Any information would be very helpful!
 
#3
Thanks trinker! What about in generalized linear models? I'm trying to evaluate the validity of a logistic model that includes categorical as well as continuous predictor variables.
 

noetsi

Fortran must die
#5
The problem with using correlations for categorical variables is that most software use pearson product moment and that is invalid for categorical data. You should look at polychoric correlations instead. Unfortunately that takes special software like Mplus (I dont know if R does this).
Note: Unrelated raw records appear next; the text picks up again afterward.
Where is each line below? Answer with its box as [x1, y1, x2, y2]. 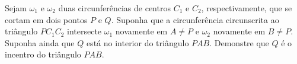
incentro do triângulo [5, 48, 81, 60]
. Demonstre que [209, 36, 269, 49]
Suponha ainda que [5, 36, 75, 49]
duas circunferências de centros [58, 2, 171, 14]
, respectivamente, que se [201, 2, 292, 14]
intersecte [67, 25, 102, 37]
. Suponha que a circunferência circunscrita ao [111, 13, 279, 25]
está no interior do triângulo [86, 36, 189, 49]
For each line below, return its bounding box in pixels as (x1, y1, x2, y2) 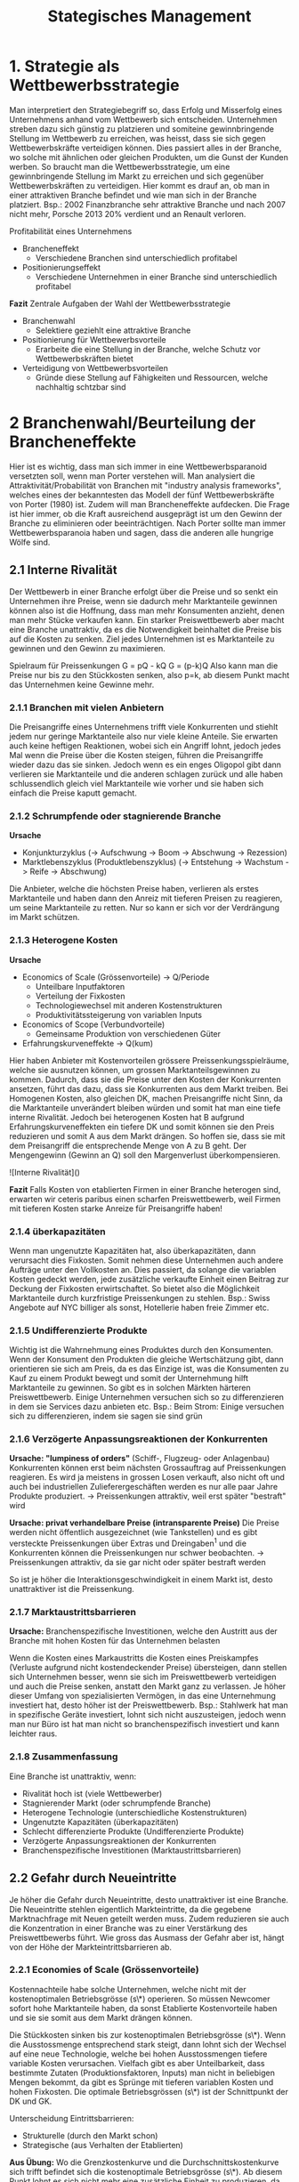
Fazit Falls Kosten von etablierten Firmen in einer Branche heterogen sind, (9, 1184, 281, 1194)
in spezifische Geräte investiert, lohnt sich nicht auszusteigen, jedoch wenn (9, 1709, 287, 1720)
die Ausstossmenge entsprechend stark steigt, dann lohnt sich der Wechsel (9, 2039, 287, 2049)
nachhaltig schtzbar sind (35, 381, 126, 392)
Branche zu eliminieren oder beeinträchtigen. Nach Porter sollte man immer (9, 518, 287, 529)
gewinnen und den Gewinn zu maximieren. (9, 642, 166, 653)
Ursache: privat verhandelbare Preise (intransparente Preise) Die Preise (9, 1517, 280, 1528)
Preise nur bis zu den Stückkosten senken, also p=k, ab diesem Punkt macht (9, 669, 290, 680)
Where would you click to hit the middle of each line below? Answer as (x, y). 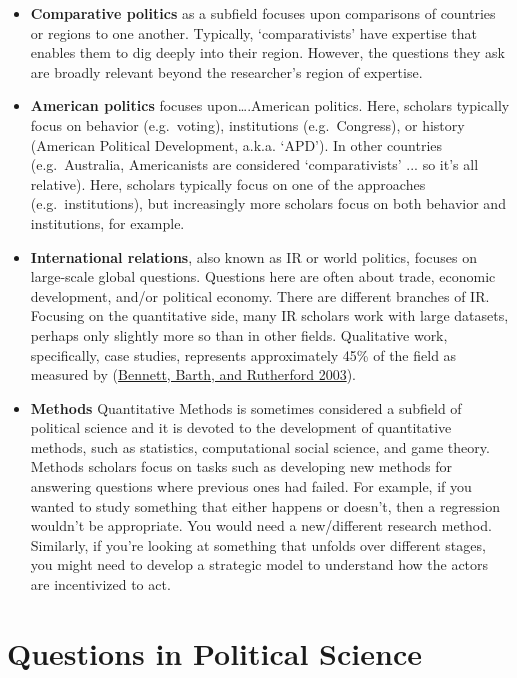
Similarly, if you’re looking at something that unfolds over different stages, (258, 544)
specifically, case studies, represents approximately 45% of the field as (243, 354)
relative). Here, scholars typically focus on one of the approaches (228, 183)
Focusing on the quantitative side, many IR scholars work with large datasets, (269, 315)
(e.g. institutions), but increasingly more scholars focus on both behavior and (268, 203)
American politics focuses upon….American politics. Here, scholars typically (270, 105)
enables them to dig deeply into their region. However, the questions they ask (267, 52)
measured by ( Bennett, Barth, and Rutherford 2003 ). (193, 374)
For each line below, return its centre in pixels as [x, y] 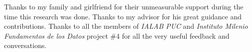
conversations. [25, 45]
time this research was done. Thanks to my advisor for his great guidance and [123, 16]
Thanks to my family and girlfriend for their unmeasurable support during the [124, 6]
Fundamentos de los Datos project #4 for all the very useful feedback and [117, 35]
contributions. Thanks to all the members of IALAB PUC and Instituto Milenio [126, 26]
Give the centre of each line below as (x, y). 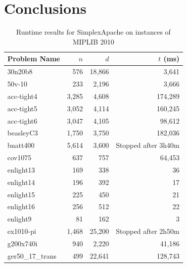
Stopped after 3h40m (148, 145)
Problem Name (34, 59)
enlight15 (21, 194)
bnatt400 (21, 145)
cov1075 (20, 157)
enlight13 (21, 169)
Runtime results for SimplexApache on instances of (93, 32)
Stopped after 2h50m (148, 231)
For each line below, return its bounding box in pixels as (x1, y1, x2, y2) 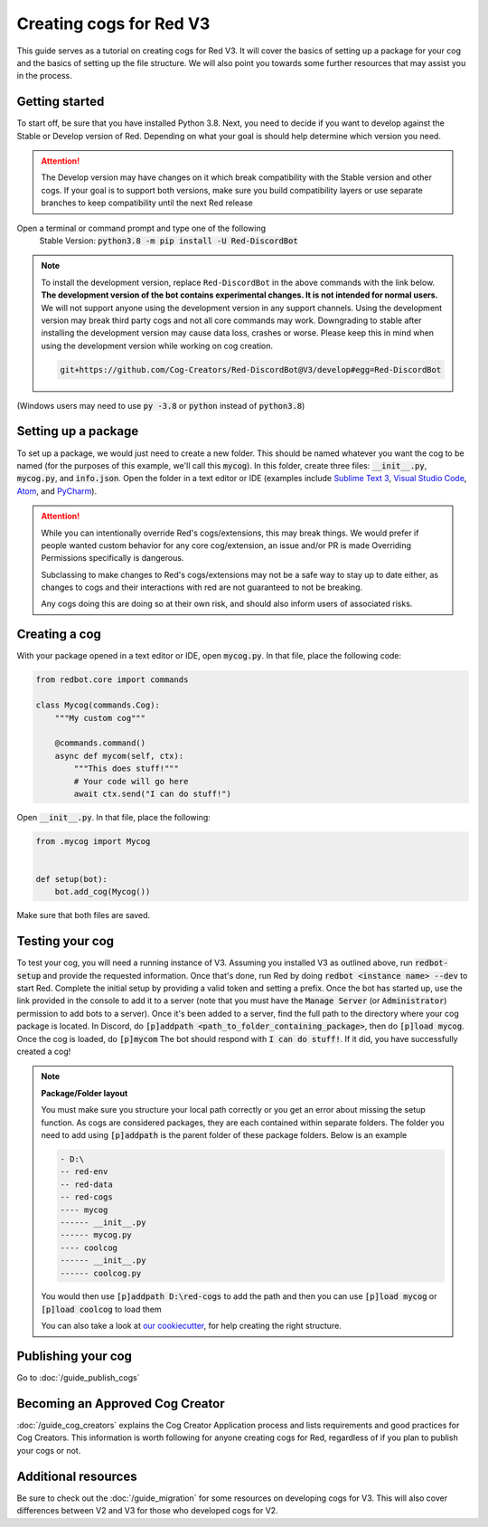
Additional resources (16, 1468, 137, 1484)
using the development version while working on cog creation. (41, 340, 273, 351)
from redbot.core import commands (35, 675, 189, 685)
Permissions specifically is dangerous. (41, 553, 184, 564)
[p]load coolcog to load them (41, 1304, 162, 1314)
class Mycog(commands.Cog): (35, 700, 160, 710)
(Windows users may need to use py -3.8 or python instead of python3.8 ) (16, 400, 305, 411)
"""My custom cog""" (54, 713, 146, 723)
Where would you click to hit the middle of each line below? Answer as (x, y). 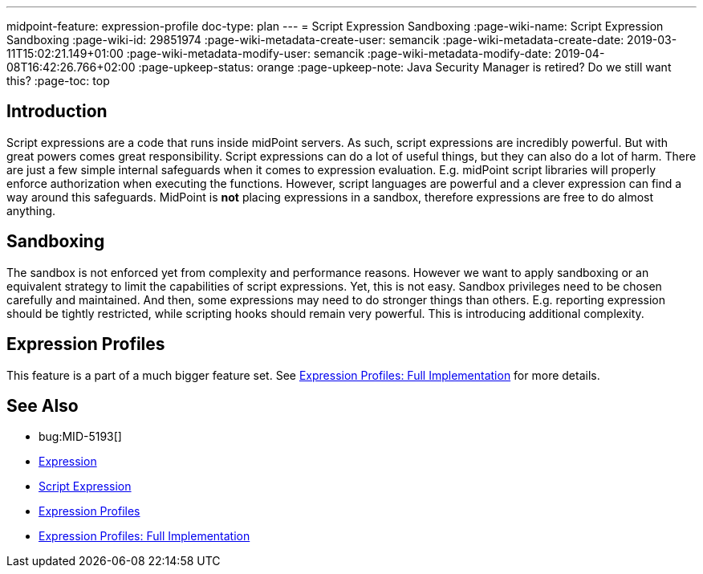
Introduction (57, 112)
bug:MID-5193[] (80, 437)
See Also (43, 405)
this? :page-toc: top (58, 81)
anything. (31, 210)
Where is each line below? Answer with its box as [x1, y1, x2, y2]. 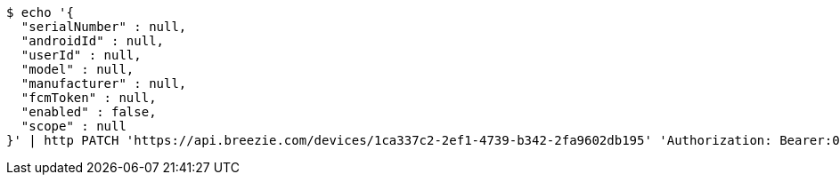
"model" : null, [20, 62, 135, 76]
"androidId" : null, [20, 34, 165, 48]
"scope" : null [20, 119, 126, 133]
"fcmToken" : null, [20, 91, 157, 105]
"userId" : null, [20, 48, 142, 62]
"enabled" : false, [20, 105, 157, 119]
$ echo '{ [6, 5, 74, 20]
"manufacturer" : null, [20, 76, 187, 91]
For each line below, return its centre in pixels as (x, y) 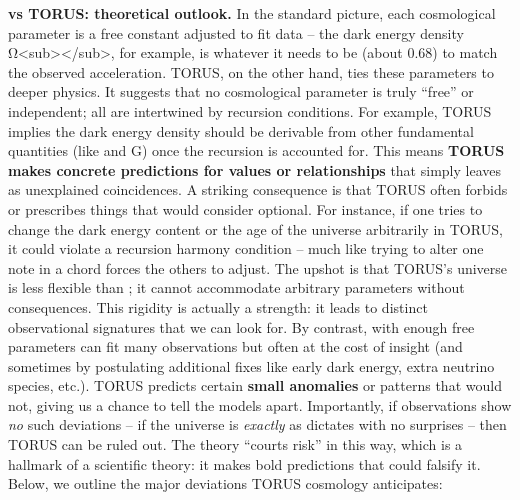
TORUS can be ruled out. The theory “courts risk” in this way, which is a (235, 444)
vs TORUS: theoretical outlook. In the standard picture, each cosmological (252, 13)
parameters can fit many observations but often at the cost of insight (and (235, 346)
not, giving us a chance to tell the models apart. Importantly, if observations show (260, 404)
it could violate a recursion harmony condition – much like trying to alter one (246, 248)
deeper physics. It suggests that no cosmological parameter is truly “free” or (241, 91)
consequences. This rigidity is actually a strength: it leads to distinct (218, 306)
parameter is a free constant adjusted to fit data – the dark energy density (236, 32)
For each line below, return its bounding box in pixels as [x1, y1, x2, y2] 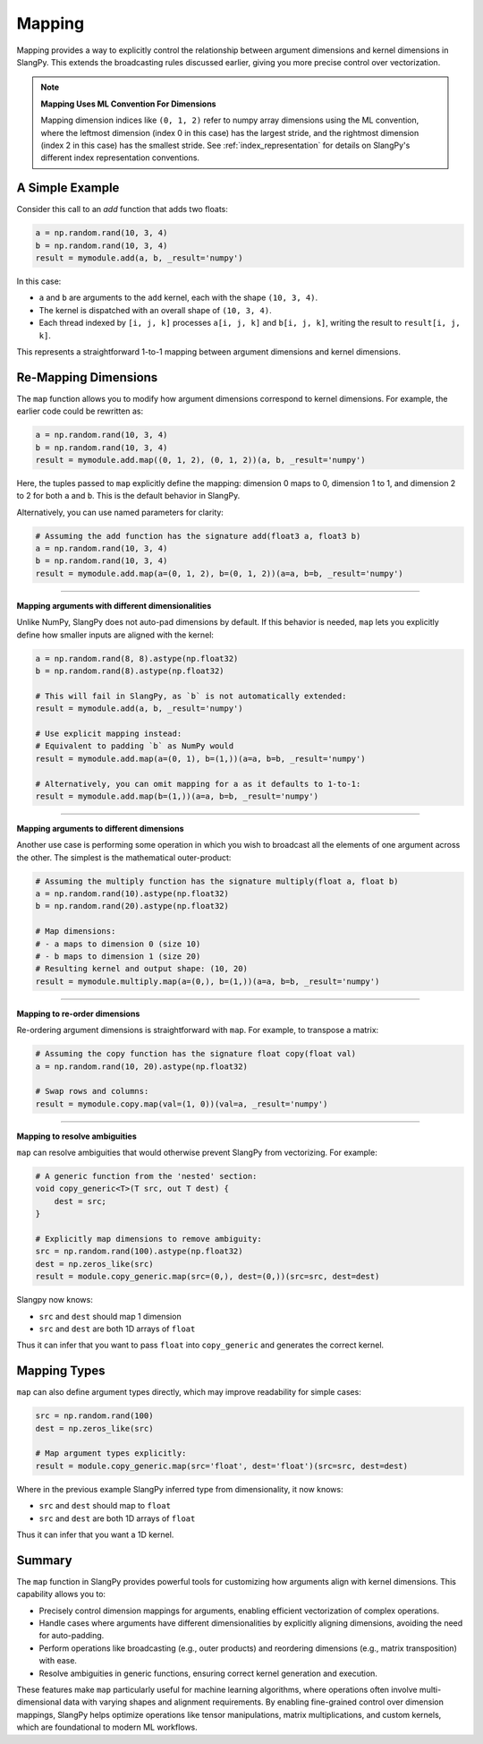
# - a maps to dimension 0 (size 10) [35, 938, 201, 949]
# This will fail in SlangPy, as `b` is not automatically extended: [35, 690, 347, 701]
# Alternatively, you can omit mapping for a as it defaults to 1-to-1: [35, 779, 361, 789]
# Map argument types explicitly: [35, 1449, 187, 1458]
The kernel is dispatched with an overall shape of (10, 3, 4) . [38, 304, 272, 315]
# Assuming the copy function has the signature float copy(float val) [35, 1048, 357, 1059]
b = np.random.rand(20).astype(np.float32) [35, 901, 230, 911]
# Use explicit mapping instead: [35, 728, 182, 739]
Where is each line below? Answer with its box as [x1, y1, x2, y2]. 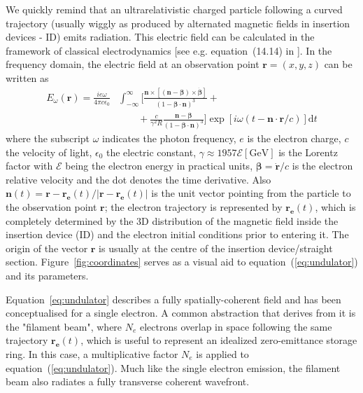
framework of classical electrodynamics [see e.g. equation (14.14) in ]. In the [6, 43, 332, 57]
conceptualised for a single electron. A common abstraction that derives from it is [6, 305, 356, 320]
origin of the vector [6, 240, 88, 255]
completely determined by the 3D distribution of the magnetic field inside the [6, 213, 339, 228]
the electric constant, [106, 144, 197, 159]
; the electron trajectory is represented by [104, 199, 283, 214]
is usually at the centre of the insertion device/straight [99, 240, 333, 255]
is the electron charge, [247, 131, 341, 145]
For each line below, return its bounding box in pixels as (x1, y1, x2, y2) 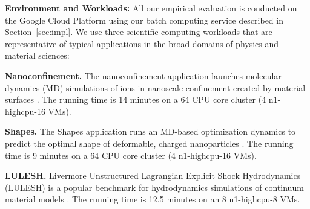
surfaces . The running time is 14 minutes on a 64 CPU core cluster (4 (5, 93, 266, 106)
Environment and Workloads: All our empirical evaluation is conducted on (5, 2, 297, 14)
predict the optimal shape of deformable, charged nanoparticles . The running (5, 137, 294, 149)
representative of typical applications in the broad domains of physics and (5, 37, 279, 50)
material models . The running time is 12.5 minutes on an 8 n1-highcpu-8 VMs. (5, 193, 300, 205)
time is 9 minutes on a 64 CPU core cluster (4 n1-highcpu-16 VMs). (5, 149, 257, 161)
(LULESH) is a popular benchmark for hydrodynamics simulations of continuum (5, 181, 304, 193)
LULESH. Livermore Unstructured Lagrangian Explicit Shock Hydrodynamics (5, 169, 301, 182)
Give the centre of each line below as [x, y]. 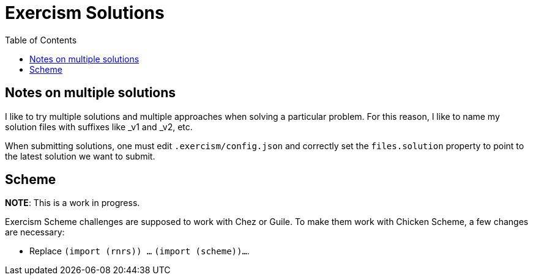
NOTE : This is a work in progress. [73, 203]
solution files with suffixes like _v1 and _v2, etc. [99, 127]
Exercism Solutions [85, 13]
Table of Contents [41, 40]
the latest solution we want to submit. [80, 156]
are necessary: [35, 232]
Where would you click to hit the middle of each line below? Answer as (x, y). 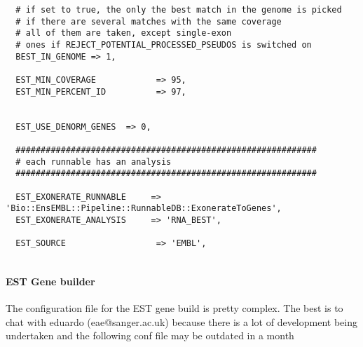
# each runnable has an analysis (94, 162)
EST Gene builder (50, 281)
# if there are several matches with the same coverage (149, 21)
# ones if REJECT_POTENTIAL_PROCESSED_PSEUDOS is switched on (164, 45)
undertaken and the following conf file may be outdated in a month (150, 335)
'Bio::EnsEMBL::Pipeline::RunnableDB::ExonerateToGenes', (144, 209)
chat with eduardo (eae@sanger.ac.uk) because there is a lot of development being (181, 321)
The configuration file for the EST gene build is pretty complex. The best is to (174, 308)
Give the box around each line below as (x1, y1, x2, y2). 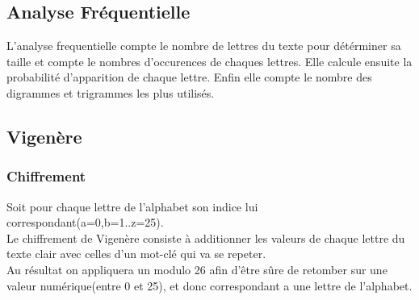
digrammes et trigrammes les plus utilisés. (6, 84, 215, 101)
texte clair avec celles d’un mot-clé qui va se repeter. (6, 245, 266, 262)
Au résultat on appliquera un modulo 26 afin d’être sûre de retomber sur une (6, 260, 388, 277)
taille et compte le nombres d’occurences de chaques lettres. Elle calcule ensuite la (6, 52, 413, 69)
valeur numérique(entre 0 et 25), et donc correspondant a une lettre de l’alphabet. (6, 277, 413, 294)
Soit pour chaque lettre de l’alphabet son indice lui (6, 198, 258, 215)
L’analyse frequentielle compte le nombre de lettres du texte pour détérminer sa (6, 37, 401, 54)
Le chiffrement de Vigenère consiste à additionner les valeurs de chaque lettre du (6, 229, 405, 246)
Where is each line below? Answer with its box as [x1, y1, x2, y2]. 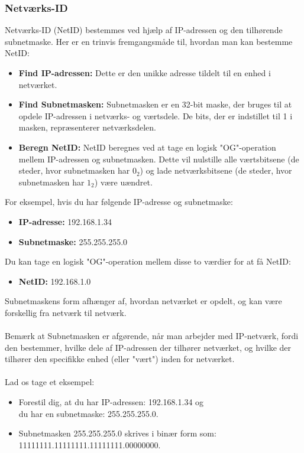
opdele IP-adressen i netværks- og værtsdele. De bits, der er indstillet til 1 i [18, 109, 293, 122]
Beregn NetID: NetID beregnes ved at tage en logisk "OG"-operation [18, 141, 276, 153]
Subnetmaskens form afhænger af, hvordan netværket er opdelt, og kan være [5, 295, 282, 307]
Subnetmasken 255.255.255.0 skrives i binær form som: [18, 427, 216, 439]
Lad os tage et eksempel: [5, 376, 95, 388]
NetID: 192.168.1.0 [18, 275, 91, 287]
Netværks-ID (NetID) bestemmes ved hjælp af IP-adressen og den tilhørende [5, 24, 283, 36]
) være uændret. [94, 175, 153, 188]
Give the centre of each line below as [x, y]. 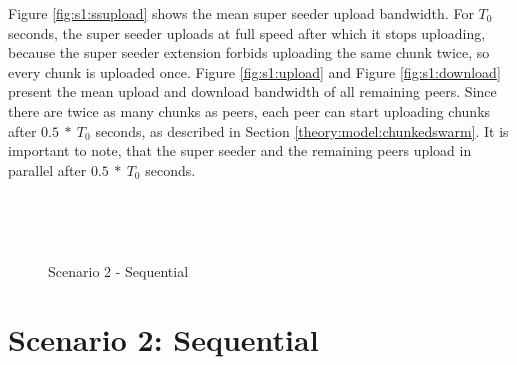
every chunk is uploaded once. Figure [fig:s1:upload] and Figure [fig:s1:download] [254, 71]
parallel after [47, 169]
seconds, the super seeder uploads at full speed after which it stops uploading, [247, 32]
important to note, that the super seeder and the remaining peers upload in [240, 150]
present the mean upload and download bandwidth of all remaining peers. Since [252, 91]
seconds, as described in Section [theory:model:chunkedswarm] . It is [302, 130]
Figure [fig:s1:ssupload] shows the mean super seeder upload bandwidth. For [241, 13]
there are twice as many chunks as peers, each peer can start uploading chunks [249, 110]
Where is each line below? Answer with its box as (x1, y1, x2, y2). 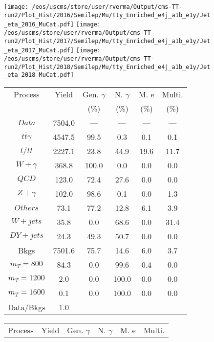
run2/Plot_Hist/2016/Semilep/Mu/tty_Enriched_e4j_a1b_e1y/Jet (4, 11, 211, 19)
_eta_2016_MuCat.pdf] (4, 21, 74, 28)
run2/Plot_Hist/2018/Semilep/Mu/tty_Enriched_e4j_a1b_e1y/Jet (4, 63, 211, 70)
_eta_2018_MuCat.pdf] (4, 71, 74, 79)
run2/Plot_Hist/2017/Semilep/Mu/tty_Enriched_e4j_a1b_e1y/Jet (4, 37, 211, 45)
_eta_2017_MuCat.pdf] (4, 47, 74, 54)
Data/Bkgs (8, 301, 45, 313)
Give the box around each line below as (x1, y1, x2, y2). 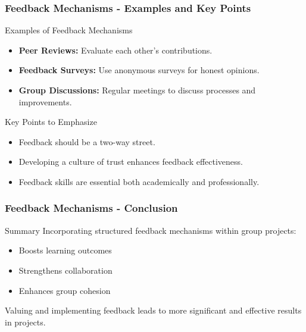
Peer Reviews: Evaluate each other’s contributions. (18, 43, 213, 56)
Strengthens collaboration (18, 264, 113, 276)
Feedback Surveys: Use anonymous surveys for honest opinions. (18, 64, 260, 76)
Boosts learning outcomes (18, 244, 112, 256)
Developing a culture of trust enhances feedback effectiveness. (18, 155, 243, 168)
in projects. (5, 315, 46, 328)
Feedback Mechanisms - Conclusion (5, 201, 178, 215)
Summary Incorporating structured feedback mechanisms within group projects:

It is widely held that converting categorical variables into a series of dummy variables avoids this problem. Since taking SEM I am less sure this is the case. But regardless you would have to create dummies not use the categorical variable itself.
 

trinker

ggplot2orBust
#6
noetsi said:
The problem with using correlations for categorical variables is that most software use pearson product moment and that is invalid for categorical data. You should look at polychoric correlations instead. Unfortunately that takes special software like Mplus (I dont know if R does this)
A quick look up in my trusty R In Action (by Robert Kabacoff author of quick-R) gives us an R answer for polychoric correlations.
Robert I. Kabacoff said:
OTHER TYPES OF CORRELATIONS
The hetcor() function in the polycor package can compute a heterogeneous correlation
matrix containing Pearson product-moment correlations between numeric
variables, polyserial correlations between numeric and ordinal variables, polychoric
correlations between ordinal variables, and tetrachoric correlations between two dichotomous
variables. Polyserial, polychoric, and tetrachoric correlations assume that
the ordinal or dichotomous variables are derived from underlying normal distributions.